Problem — Once the line holding "Why are we here?" is found, output it and all remaining lines of the data exactly, with every picture left out.

Provided information —
※
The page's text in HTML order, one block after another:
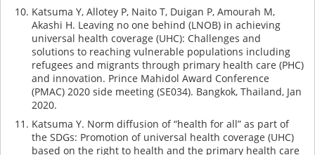
Katsuma Y, Allotey P, Naito T, Duigan P, Amourah M,
Akashi H. Leaving no one behind (LNOB) in achieving
universal health coverage (UHC): Challenges and
solutions to reaching vulnerable populations including
refugees and migrants through primary health care (PHC)
and innovation. Prince Mahidol Award Conference
(PMAC) 2020 side meeting (SE034). Bangkok, Thailand, Jan
2020.
Katsuma Y. Norm diffusion of “health for all” as part of
the SDGs: Promotion of universal health coverage (UHC)
based on the right to health and the primary health care
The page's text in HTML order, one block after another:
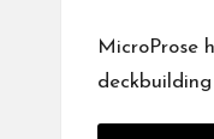
MicroProse
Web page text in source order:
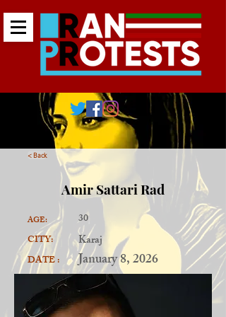
< Back
Amir Sattari Rad
AGE:
CITY:
DATE :
30
Karaj
January 8, 2026
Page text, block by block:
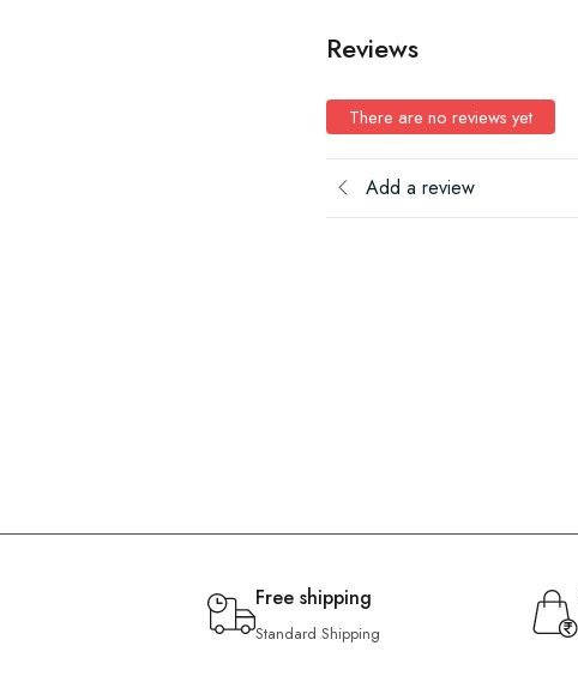
Reviews
There are no reviews yet
Add a review
Free shipping
Standard Shipping
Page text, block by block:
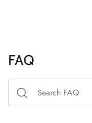
FAQ
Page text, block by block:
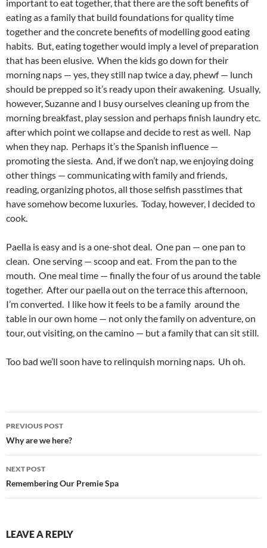
important to eat together, that there are the soft benefits of
eating as a family that build foundations for quality time
together and the concrete benefits of modelling good eating
habits. But, eating together would imply a level of preparation
that has been elusive. When the kids go down for their
morning naps — yes, they still nap twice a day, phewf — lunch
should be prepped so it’s ready upon their awakening. Usually,
however, Suzanne and I busy ourselves cleaning up from the
morning breakfast, play session and perhaps finish laundry etc.
after which point we collapse and decide to rest as well. Nap
when they nap. Perhaps it’s the Spanish influence —
promoting the siesta. And, if we don’t nap, we enjoying doing
other things — communicating with family and friends,
reading, organizing photos, all those selfish passtimes that
have somehow become luxuries. Today, however, I decided to
cook.
Paella is easy and is a one-shot deal. One pan — one pan to
clean. One serving — scoop and eat. From the pan to the
mouth. One meal time — finally the four of us around the table
together. After our paella out on the terrace this afternoon,
I’m converted. I like how it feels to be a family around the
table in our own home — not only the family on adventure, on
tour, out visiting, on the camino — but a family that can sit still.
Too bad we’ll soon have to relinquish morning naps. Uh oh.
Post
navigation
PREVIOUS POST
Why are we here?
NEXT POST
Remembering Our Premie Spa
LEAVE A REPLY
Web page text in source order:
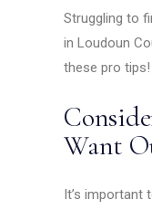
Struggling to
in Loudoun
these pro tips!
Want
It’s important
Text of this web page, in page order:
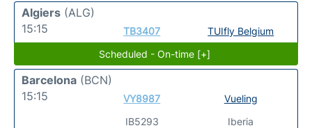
※
Output below —
Why are we here?
NEXT POST
Remembering Our Premie Spa
LEAVE A REPLY
Web page text in source order:
Struggling to
in Loudoun
these pro tips!
Want
It’s important
Text of this web page, in page order:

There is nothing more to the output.